Transcribe the records that follow exactly. Skip the pictures.

Records from a dataset:
*-*-*

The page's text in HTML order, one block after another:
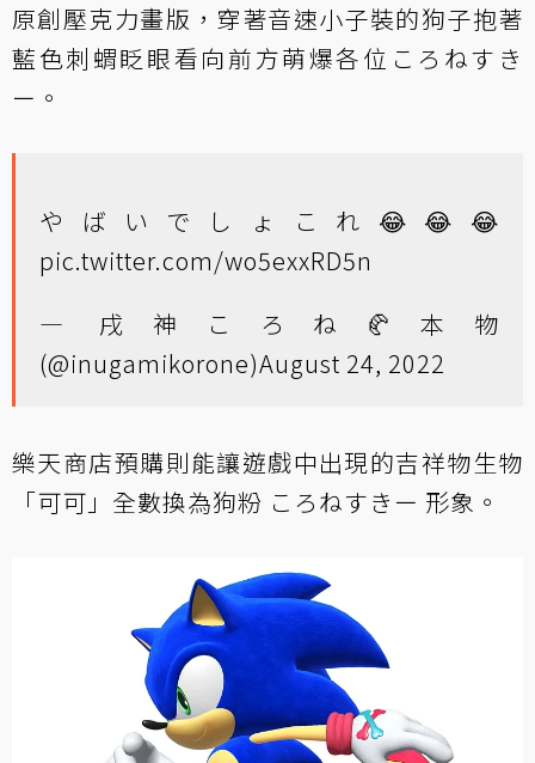
原創壓克力畫版，穿著音速小子裝的狗子抱著
藍色刺蝟眨眼看向前方萌爆各位ころねすき
ー。
やばいでしょこれ😂😂😂
pic.twitter.com/wo5exxRD5n
— 戌神ころね🥐本物
(@inugamikorone)August 24, 2022
樂天商店預購則能讓遊戲中出現的吉祥物生物
「可可」全數換為狗粉 ころねすきー 形象。

*-*-*

▸ **Solution for this exercise**
The page's text in HTML order, one block after another:
原創壓克力畫版，穿著音速小子裝的狗子抱著
藍色刺蝟眨眼看向前方萌爆各位ころねすき
ー。
やばいでしょこれ😂😂😂
pic.twitter.com/wo5exxRD5n
— 戌神ころね🥐本物
(@inugamikorone)August 24, 2022
樂天商店預購則能讓遊戲中出現的吉祥物生物
「可可」全數換為狗粉 ころねすきー 形象。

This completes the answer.